Task directions: Nothing but a number is needed here; count the lines of the listing that include "generated".

# # #

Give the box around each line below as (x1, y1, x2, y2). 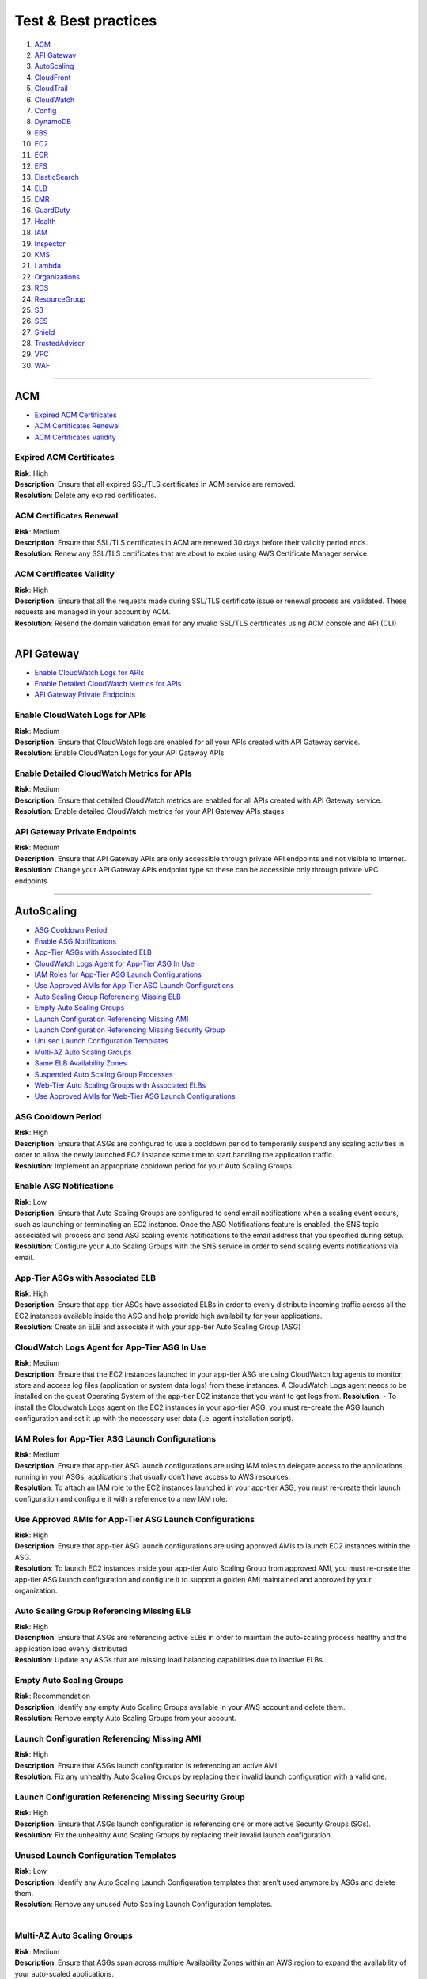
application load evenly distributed (14, 1643, 127, 1654)
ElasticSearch (34, 173, 79, 182)
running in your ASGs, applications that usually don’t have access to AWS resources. (14, 1472, 291, 1482)
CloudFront (34, 72, 71, 82)
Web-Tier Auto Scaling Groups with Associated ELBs (34, 1081, 206, 1090)
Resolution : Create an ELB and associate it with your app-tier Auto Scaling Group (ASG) (14, 1322, 301, 1331)
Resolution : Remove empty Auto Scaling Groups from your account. (14, 1714, 237, 1723)
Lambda (34, 261, 62, 271)
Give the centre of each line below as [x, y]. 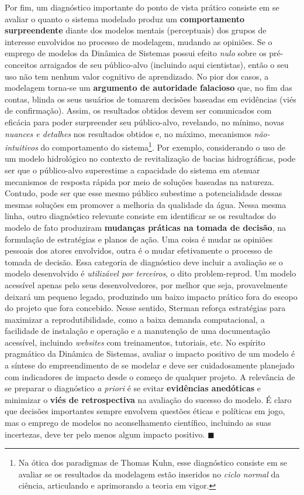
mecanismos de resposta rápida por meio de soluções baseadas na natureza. [139, 181]
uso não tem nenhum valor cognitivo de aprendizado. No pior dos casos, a [137, 76]
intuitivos [21, 147]
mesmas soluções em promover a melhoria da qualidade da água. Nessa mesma [146, 204]
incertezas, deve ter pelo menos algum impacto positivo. [105, 434]
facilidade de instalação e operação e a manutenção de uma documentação [137, 331]
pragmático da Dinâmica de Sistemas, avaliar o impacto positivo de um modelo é [150, 354]
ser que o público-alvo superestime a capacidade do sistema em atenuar [132, 170]
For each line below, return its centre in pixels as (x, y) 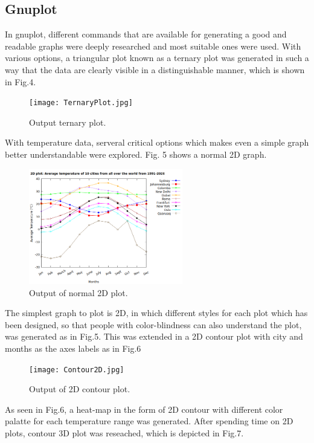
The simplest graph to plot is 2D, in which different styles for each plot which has (156, 313)
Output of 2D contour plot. (80, 389)
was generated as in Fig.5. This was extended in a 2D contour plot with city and (154, 336)
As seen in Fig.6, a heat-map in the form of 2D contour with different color (144, 409)
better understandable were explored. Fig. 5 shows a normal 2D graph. (136, 154)
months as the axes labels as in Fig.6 (73, 348)
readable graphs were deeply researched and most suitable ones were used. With (153, 46)
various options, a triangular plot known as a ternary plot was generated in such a (157, 58)
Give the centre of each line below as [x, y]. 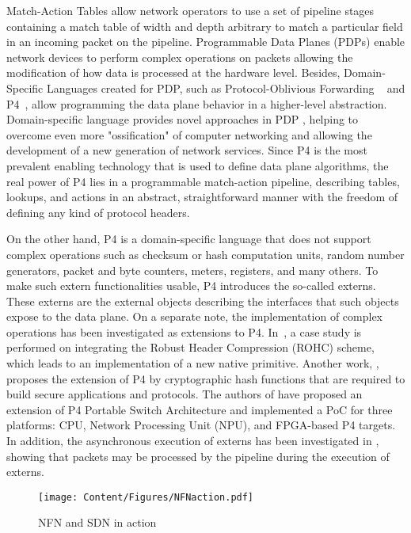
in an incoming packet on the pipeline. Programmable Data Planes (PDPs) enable [206, 42]
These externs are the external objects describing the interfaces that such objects [203, 301]
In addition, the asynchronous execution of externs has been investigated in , [193, 441]
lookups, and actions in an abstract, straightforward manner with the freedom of [202, 197]
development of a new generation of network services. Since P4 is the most [187, 150]
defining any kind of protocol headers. [98, 212]
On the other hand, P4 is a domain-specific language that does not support [189, 239]
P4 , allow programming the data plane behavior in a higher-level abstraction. [197, 103]
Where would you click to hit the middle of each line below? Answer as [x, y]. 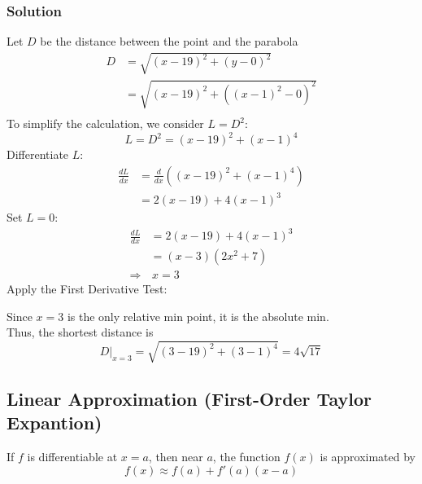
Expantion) [54, 422]
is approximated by [368, 457]
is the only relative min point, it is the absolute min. [198, 316]
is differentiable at [72, 457]
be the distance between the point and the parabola [169, 41]
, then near [176, 457]
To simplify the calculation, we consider [105, 123]
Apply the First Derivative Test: [87, 289]
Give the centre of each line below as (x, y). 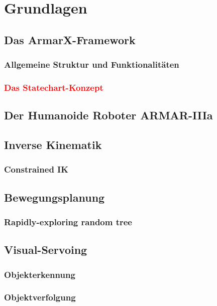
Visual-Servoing (46, 250)
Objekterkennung (40, 274)
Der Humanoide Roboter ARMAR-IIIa (108, 115)
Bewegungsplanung (55, 197)
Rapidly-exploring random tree (68, 221)
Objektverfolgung (40, 297)
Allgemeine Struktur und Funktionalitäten (92, 64)
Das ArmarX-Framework (70, 39)
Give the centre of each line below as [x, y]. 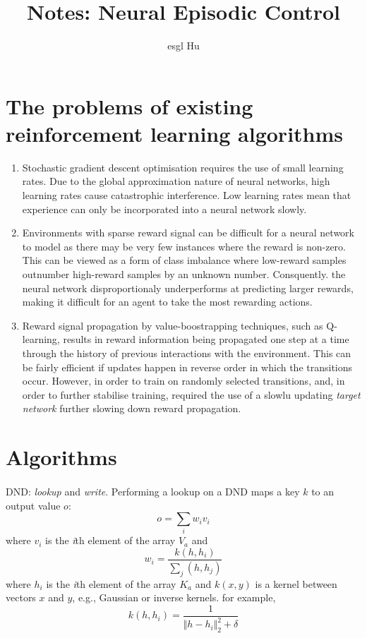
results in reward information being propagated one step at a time [206, 339]
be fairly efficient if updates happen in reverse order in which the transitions [187, 367]
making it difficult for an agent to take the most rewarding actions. [167, 302]
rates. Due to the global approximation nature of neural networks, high [176, 181]
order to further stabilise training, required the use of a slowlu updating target [191, 394]
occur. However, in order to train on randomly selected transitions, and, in [183, 381]
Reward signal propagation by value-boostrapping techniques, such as [173, 325]
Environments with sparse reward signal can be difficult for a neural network [188, 233]
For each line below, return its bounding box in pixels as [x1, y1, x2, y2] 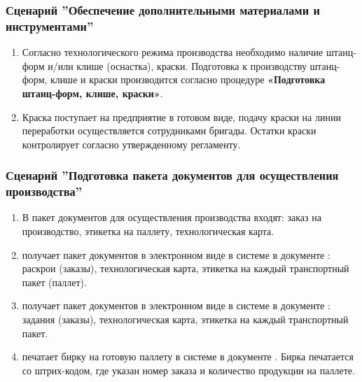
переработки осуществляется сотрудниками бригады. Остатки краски [22, 123, 316, 138]
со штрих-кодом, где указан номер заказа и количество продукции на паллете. [22, 362, 355, 377]
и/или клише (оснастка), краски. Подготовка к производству [48, 58, 307, 73]
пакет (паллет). [22, 274, 87, 289]
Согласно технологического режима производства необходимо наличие [22, 45, 323, 59]
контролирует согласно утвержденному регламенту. [22, 136, 241, 151]
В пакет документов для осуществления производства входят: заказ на [22, 210, 321, 225]
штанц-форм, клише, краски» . [22, 85, 163, 100]

# # #

The answer: 2